··· Input data

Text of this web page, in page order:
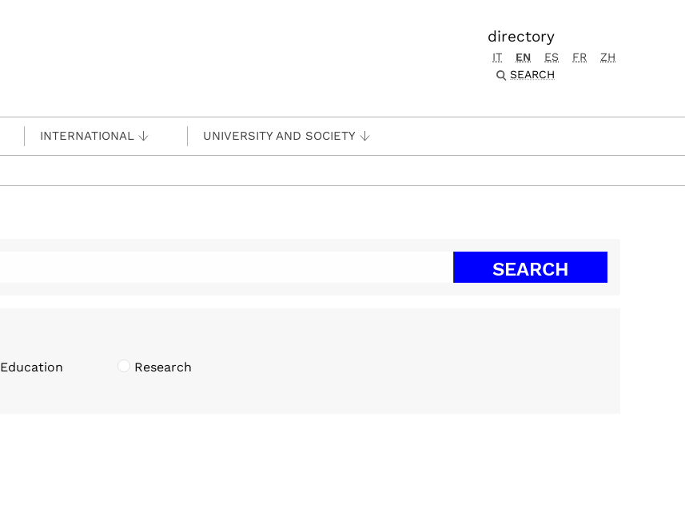
directory
IT EN ES FR
ZH
SEARCH
INTERNATIONAL UNIVERSITY AND SOCIETY
Education
Research
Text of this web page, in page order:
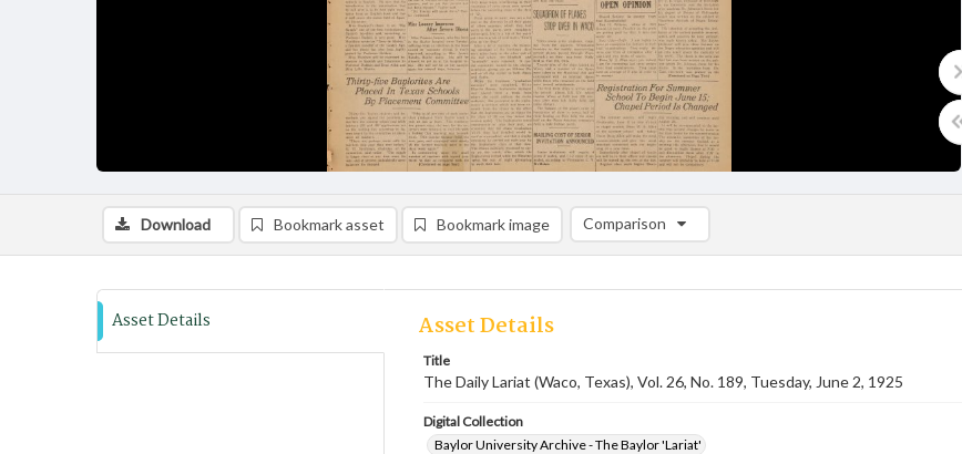
Download Bookmark asset Bookmark image Comparison
Comparison List: (0/2)
Asset Details Asset Details
Title
The Daily Lariat (Waco, Texas), Vol. 26, No. 189, Tuesday, June 2, 1925
Digital Collection
Baylor University Archive - The Baylor 'Lariat'
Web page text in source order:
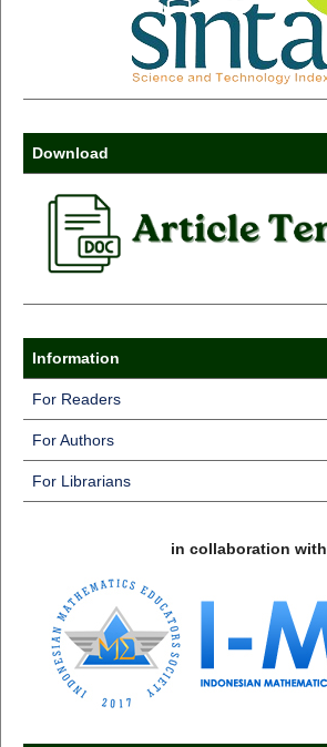
Download
Information
For Readers
For Authors
For Librarians
in collaboration with
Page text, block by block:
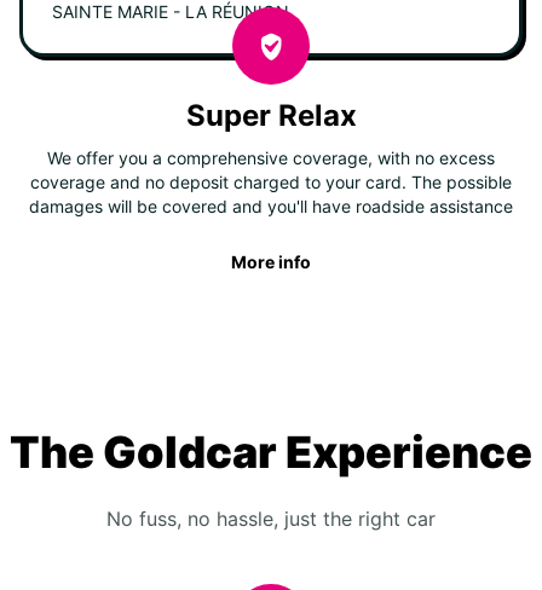
SAINTE MARIE - LA RÉUNION
Super Relax
We offer you a comprehensive coverage, with no excess
coverage and no deposit charged to your card. The possible
damages will be covered and you'll have roadside assistance
More info
The Goldcar Experience
No fuss, no hassle, just the right car
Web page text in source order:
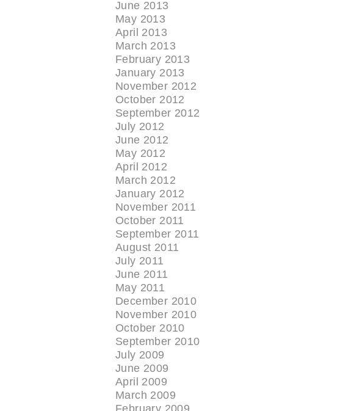
June 2013
May 2013
April 2013
March 2013
February 2013
January 2013
November 2012
October 2012
September 2012
July 2012
June 2012
May 2012
April 2012
March 2012
January 2012
November 2011
October 2011
September 2011
August 2011
July 2011
June 2011
May 2011
December 2010
November 2010
October 2010
September 2010
July 2009
June 2009
April 2009
March 2009
February 2009
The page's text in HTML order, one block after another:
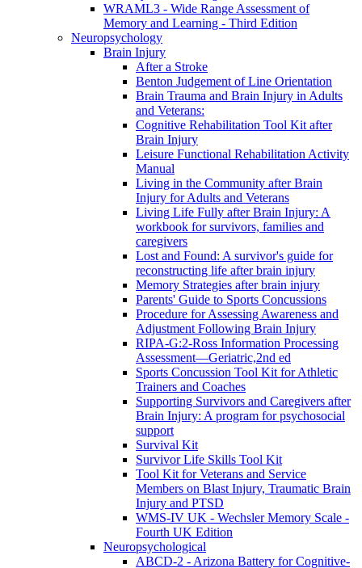
WRAML3 - Wide Range Assessment of
Memory and Learning - Third Edition
Neuropsychology
Brain Injury
After a Stroke
Benton Judgement of Line Orientation
Brain Trauma and Brain Injury in Adults
and Veterans:
Cognitive Rehabilitation Tool Kit after
Brain Injury
Leisure Functional Rehabilitation Activity
Manual
Living in the Community after Brain
Injury for Adults and Veterans
Living Life Fully after Brain Injury: A
workbook for survivors, families and
caregivers
Lost and Found: A survivor's guide for
reconstructing life after brain injury
Memory Strategies after brain injury
Parents' Guide to Sports Concussions
Procedure for Assessing Awareness and
Adjustment Following Brain Injury
RIPA-G:2-Ross Information Processing
Assessment—Geriatric,2nd ed
Sports Concussion Tool Kit for Athletic
Trainers and Coaches
Supporting Survivors and Caregivers after
Brain Injury: A program for psychosocial
support
Survival Kit
Survivor Life Skills Tool Kit
Tool Kit for Veterans and Service
Members on Blast Injury, Traumatic Brain
Injury and PTSD
WMS-IV UK - Wechsler Memory Scale -
Fourth UK Edition
Neuropsychological
ABCD-2 - Arizona Battery for Cognitive-
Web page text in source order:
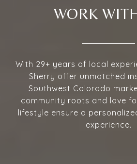
WORK
With 29+ years of local
Sherry offer unmatched
Southwest Colorado
community roots and love
lifestyle ensure a
experience.
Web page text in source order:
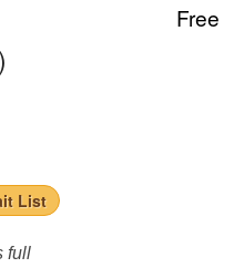
Free
List
full
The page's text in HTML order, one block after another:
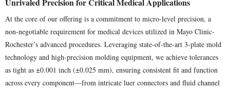
At the core of our offering is a commitment to micro-level precision, a
non-negotiable requirement for medical devices utilized in Mayo Clinic-
Rochester’s advanced procedures. Leveraging state-of-the-art 3-plate mold
technology and high-precision molding equipment, we achieve tolerances
as tight as ±0.001 inch (±0.025 mm), ensuring consistent fit and function
across every component—from intricate luer connectors and fluid channel
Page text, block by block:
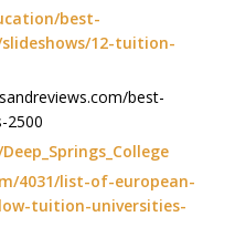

······

What this task involves:
The result should be a word-for-word restatement of all the data, without images.

Solution to the exercise:
Text of this web page, in page order:
directory
IT EN ES FR
ZH
SEARCH
INTERNATIONAL UNIVERSITY AND SOCIETY
Education
Research
Text of this web page, in page order:
Download Bookmark asset Bookmark image Comparison
Comparison List: (0/2)
Asset Details Asset Details
Title
The Daily Lariat (Waco, Texas), Vol. 26, No. 189, Tuesday, June 2, 1925
Digital Collection
Baylor University Archive - The Baylor 'Lariat'
Web page text in source order:
Download
Information
For Readers
For Authors
For Librarians
in collaboration with
Page text, block by block:
SAINTE MARIE - LA RÉUNION
Super Relax
We offer you a comprehensive coverage, with no excess
coverage and no deposit charged to your card. The possible
damages will be covered and you'll have roadside assistance
More info
The Goldcar Experience
No fuss, no hassle, just the right car
Web page text in source order:
June 2013
May 2013
April 2013
March 2013
February 2013
January 2013
November 2012
October 2012
September 2012
July 2012
June 2012
May 2012
April 2012
March 2012
January 2012
November 2011
October 2011
September 2011
August 2011
July 2011
June 2011
May 2011
December 2010
November 2010
October 2010
September 2010
July 2009
June 2009
April 2009
March 2009
February 2009
The page's text in HTML order, one block after another:
WRAML3 - Wide Range Assessment of
Memory and Learning - Third Edition
Neuropsychology
Brain Injury
After a Stroke
Benton Judgement of Line Orientation
Brain Trauma and Brain Injury in Adults
and Veterans:
Cognitive Rehabilitation Tool Kit after
Brain Injury
Leisure Functional Rehabilitation Activity
Manual
Living in the Community after Brain
Injury for Adults and Veterans
Living Life Fully after Brain Injury: A
workbook for survivors, families and
caregivers
Lost and Found: A survivor's guide for
reconstructing life after brain injury
Memory Strategies after brain injury
Parents' Guide to Sports Concussions
Procedure for Assessing Awareness and
Adjustment Following Brain Injury
RIPA-G:2-Ross Information Processing
Assessment—Geriatric,2nd ed
Sports Concussion Tool Kit for Athletic
Trainers and Coaches
Supporting Survivors and Caregivers after
Brain Injury: A program for psychosocial
support
Survival Kit
Survivor Life Skills Tool Kit
Tool Kit for Veterans and Service
Members on Blast Injury, Traumatic Brain
Injury and PTSD
WMS-IV UK - Wechsler Memory Scale -
Fourth UK Edition
Neuropsychological
ABCD-2 - Arizona Battery for Cognitive-
Web page text in source order:
WORK
With 29+ years of local
Sherry offer unmatched
Southwest Colorado
community roots and love
lifestyle ensure a
experience.
Web page text in source order:
Free
List
full
The page's text in HTML order, one block after another:
At the core of our offering is a commitment to micro-level precision, a
non-negotiable requirement for medical devices utilized in Mayo Clinic-
Rochester’s advanced procedures. Leveraging state-of-the-art 3-plate mold
technology and high-precision molding equipment, we achieve tolerances
as tight as ±0.001 inch (±0.025 mm), ensuring consistent fit and function
across every component—from intricate luer connectors and fluid channel
Page text, block by block:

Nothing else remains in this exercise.